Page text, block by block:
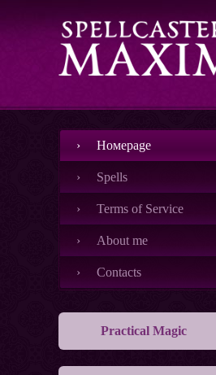
Номеpage
Spells
Terms of Service
About me
Contacts
Practical Magic
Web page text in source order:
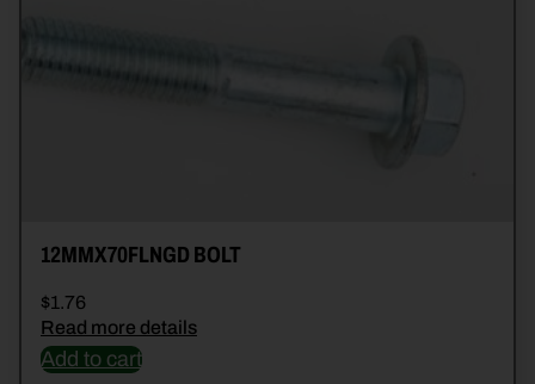
12MMX70FLNGD BOLT
$1.76
Read more details
Add to cart
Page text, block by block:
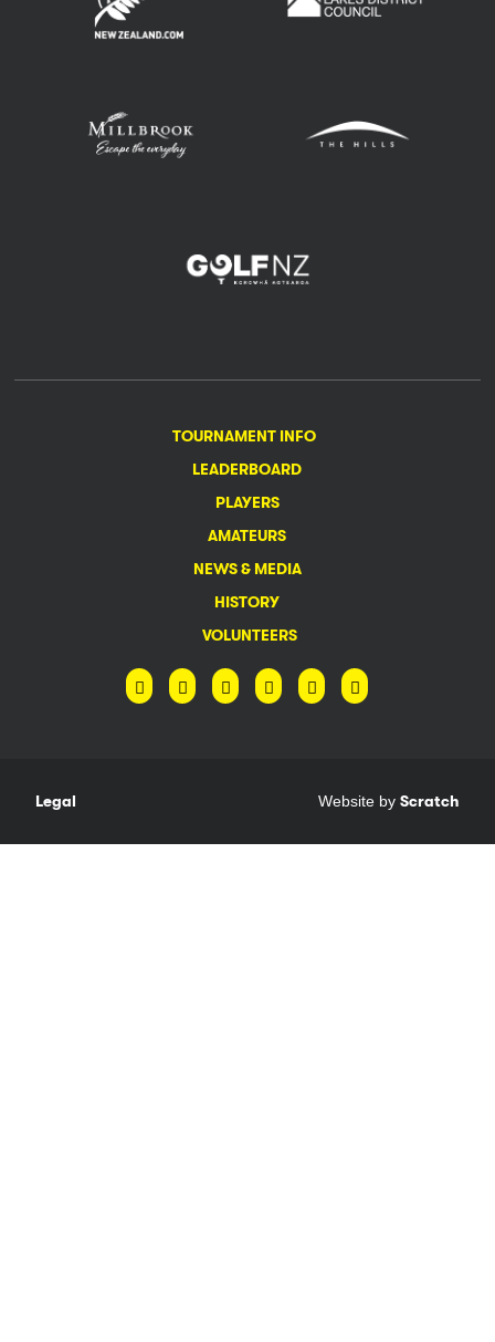
TOURNAMENT INFO
LEADERBOARD
PLAYERS
AMATEURS
NEWS & MEDIA
HISTORY
VOLUNTEERS
Legal Website by Scratch
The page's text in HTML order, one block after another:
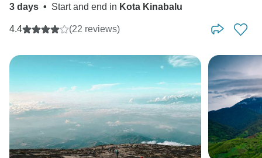
3 days • Start and end in Kota Kinabalu
4.4 (22 reviews)
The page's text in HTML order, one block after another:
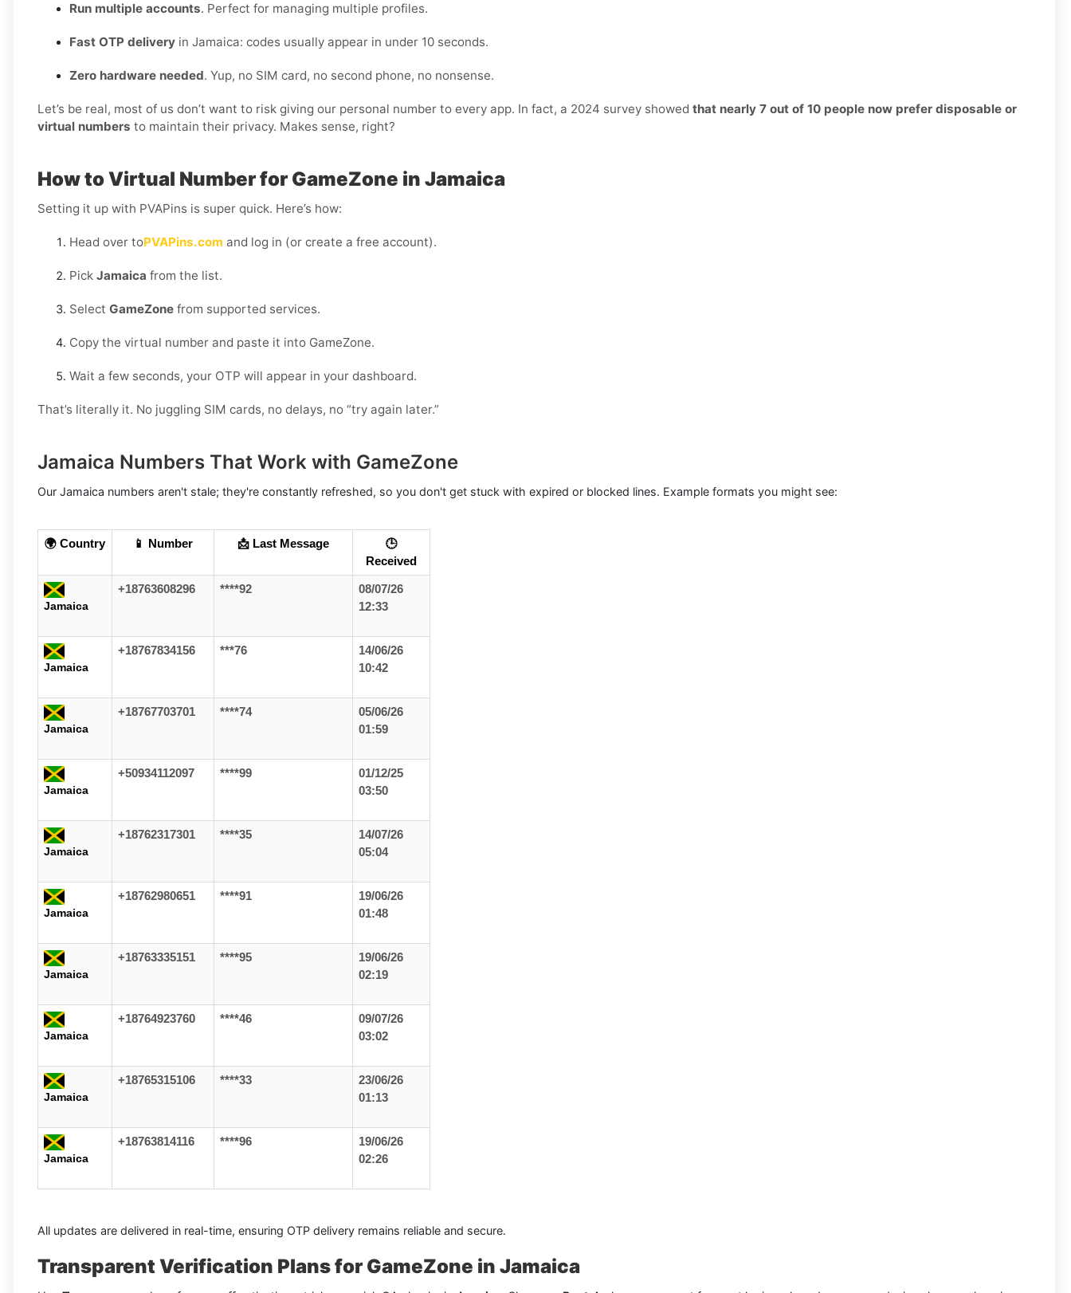
Run multiple accounts. Perfect for managing multiple profiles.
Fast OTP delivery in Jamaica: codes usually appear in under 10 seconds.
Zero hardware needed. Yup, no SIM card, no second phone, no nonsense.
Let’s be real, most of us don’t want to risk giving our personal number to every app. In fact, a 2024 survey showed that nearly 7 out of 10 people now prefer disposable or
virtual numbers to maintain their privacy. Makes sense, right?
How to Virtual Number for GameZone in Jamaica
Setting it up with PVAPins is super quick. Here’s how:
Head over toPVAPins.com and log in (or create a free account).
Pick Jamaica from the list.
Select GameZone from supported services.
Copy the virtual number and paste it into GameZone.
Wait a few seconds, your OTP will appear in your dashboard.
That’s literally it. No juggling SIM cards, no delays, no “try again later.”
Jamaica Numbers That Work with GameZone
Our Jamaica numbers aren't stale; they're constantly refreshed, so you don't get stuck with expired or blocked lines. Example formats you might see:
🌍 Country 📱 Number 📩 Last Message
🕒
Received
Jamaica
+18763608296 ****92
08/07/26
12:33
Jamaica
+18767834156 ***76
14/06/26
10:42
Jamaica
+18767703701 ****74
05/06/26
01:59
Jamaica
+50934112097 ****99
01/12/25
03:50
Jamaica
+18762317301 ****35
14/07/26
05:04
Jamaica
+18762980651 ****91
19/06/26
01:48
Jamaica
+18763335151 ****95
19/06/26
02:19
Jamaica
+18764923760 ****46
09/07/26
03:02
Jamaica
+18765315106 ****33
23/06/26
01:13
Jamaica
+18763814116 ****96
19/06/26
02:26
All updates are delivered in real-time, ensuring OTP delivery remains reliable and secure.
Transparent Verification Plans for GameZone in Jamaica
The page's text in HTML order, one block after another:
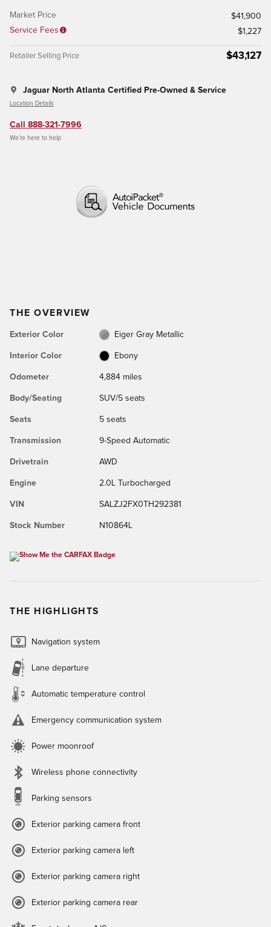
Market Price
$41,900
Service Fees
$1,227
Retailer Selling Price $43,127
Jaguar North Atlanta Certified Pre-Owned & Service
Location Details
Call 888-321-7996
We’re here to help
THE OVERVIEW
Exterior Color Eiger Gray Metallic
Interior Color Ebony
Odometer 4,884 miles
Body/Seating SUV/5 seats
Seats 5 seats
Transmission 9-Speed Automatic
Drivetrain AWD
Engine 2.0L Turbocharged
VIN SALZJ2FX0TH292381
Stock Number N10864L
THE HIGHLIGHTS
Navigation system
Lane departure
Automatic temperature control
Emergency communication system
Power moonroof
Wireless phone connectivity
Parking sensors
Exterior parking camera front
Exterior parking camera left
Exterior parking camera right
Exterior parking camera rear
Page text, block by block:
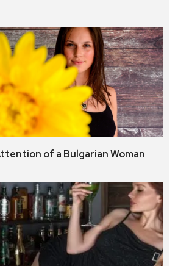
of a Bulgarian Woman
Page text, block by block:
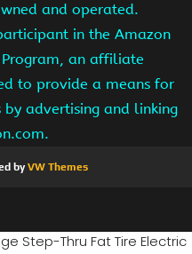
and operated.
in the Amazon
Program, an affiliate
to provide a means for
advertising and linking
byVW Themes
Step-Thru Fat Tire Electric
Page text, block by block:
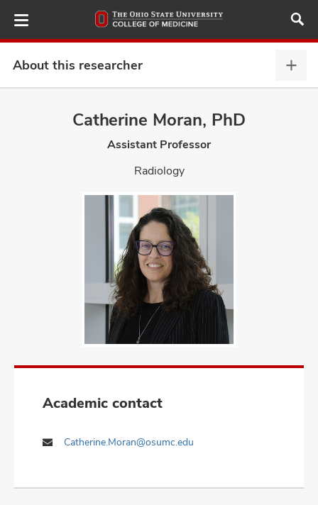
to
main
About this researcher
this
Catherine Moran, PhD
Assistant Professor
Radiology
Academic contact
Catherine.Moran@osumc.edu
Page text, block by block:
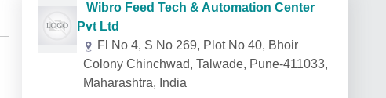
Wibro Feed Tech & Automation Center
Pvt Ltd
Fl No 4, S No 269, Plot No 40, Bhoir
Colony Chinchwad, Talwade, Pune-411033,
Maharashtra, India
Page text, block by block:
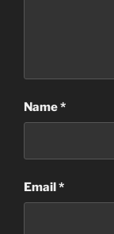
Name*
Email*

────────────────────────────────────────

AIM OF THE TASK — Only the text of the records belongs in the answer; reproduce it verbatim, with no pictures.

OUTPUT FOR THIS EXERCISE —
Page text, block by block:
Номеpage
Spells
Terms of Service
About me
Contacts
Practical Magic
Web page text in source order:
12MMX70FLNGD BOLT
$1.76
Read more details
Add to cart
Page text, block by block:
TOURNAMENT INFO
LEADERBOARD
PLAYERS
AMATEURS
NEWS & MEDIA
HISTORY
VOLUNTEERS
Legal Website by Scratch
The page's text in HTML order, one block after another:
3 days • Start and end in Kota Kinabalu
4.4 (22 reviews)
The page's text in HTML order, one block after another:
Run multiple accounts. Perfect for managing multiple profiles.
Fast OTP delivery in Jamaica: codes usually appear in under 10 seconds.
Zero hardware needed. Yup, no SIM card, no second phone, no nonsense.
Let’s be real, most of us don’t want to risk giving our personal number to every app. In fact, a 2024 survey showed that nearly 7 out of 10 people now prefer disposable or
virtual numbers to maintain their privacy. Makes sense, right?
How to Virtual Number for GameZone in Jamaica
Setting it up with PVAPins is super quick. Here’s how:
Head over toPVAPins.com and log in (or create a free account).
Pick Jamaica from the list.
Select GameZone from supported services.
Copy the virtual number and paste it into GameZone.
Wait a few seconds, your OTP will appear in your dashboard.
That’s literally it. No juggling SIM cards, no delays, no “try again later.”
Jamaica Numbers That Work with GameZone
Our Jamaica numbers aren't stale; they're constantly refreshed, so you don't get stuck with expired or blocked lines. Example formats you might see:
🌍 Country 📱 Number 📩 Last Message
🕒
Received
Jamaica
+18763608296 ****92
08/07/26
12:33
Jamaica
+18767834156 ***76
14/06/26
10:42
Jamaica
+18767703701 ****74
05/06/26
01:59
Jamaica
+50934112097 ****99
01/12/25
03:50
Jamaica
+18762317301 ****35
14/07/26
05:04
Jamaica
+18762980651 ****91
19/06/26
01:48
Jamaica
+18763335151 ****95
19/06/26
02:19
Jamaica
+18764923760 ****46
09/07/26
03:02
Jamaica
+18765315106 ****33
23/06/26
01:13
Jamaica
+18763814116 ****96
19/06/26
02:26
All updates are delivered in real-time, ensuring OTP delivery remains reliable and secure.
Transparent Verification Plans for GameZone in Jamaica
The page's text in HTML order, one block after another:
Market Price
$41,900
Service Fees
$1,227
Retailer Selling Price $43,127
Jaguar North Atlanta Certified Pre-Owned & Service
Location Details
Call 888-321-7996
We’re here to help
THE OVERVIEW
Exterior Color Eiger Gray Metallic
Interior Color Ebony
Odometer 4,884 miles
Body/Seating SUV/5 seats
Seats 5 seats
Transmission 9-Speed Automatic
Drivetrain AWD
Engine 2.0L Turbocharged
VIN SALZJ2FX0TH292381
Stock Number N10864L
THE HIGHLIGHTS
Navigation system
Lane departure
Automatic temperature control
Emergency communication system
Power moonroof
Wireless phone connectivity
Parking sensors
Exterior parking camera front
Exterior parking camera left
Exterior parking camera right
Exterior parking camera rear
Page text, block by block:
of a Bulgarian Woman
Page text, block by block:
and operated.
in the Amazon
Program, an affiliate
to provide a means for
advertising and linking
byVW Themes
Step-Thru Fat Tire Electric
Page text, block by block:
to
main
About this researcher
this
Catherine Moran, PhD
Assistant Professor
Radiology
Academic contact
Catherine.Moran@osumc.edu
Page text, block by block:
Wibro Feed Tech & Automation Center
Pvt Ltd
Fl No 4, S No 269, Plot No 40, Bhoir
Colony Chinchwad, Talwade, Pune-411033,
Maharashtra, India
Page text, block by block:
Name*
Email*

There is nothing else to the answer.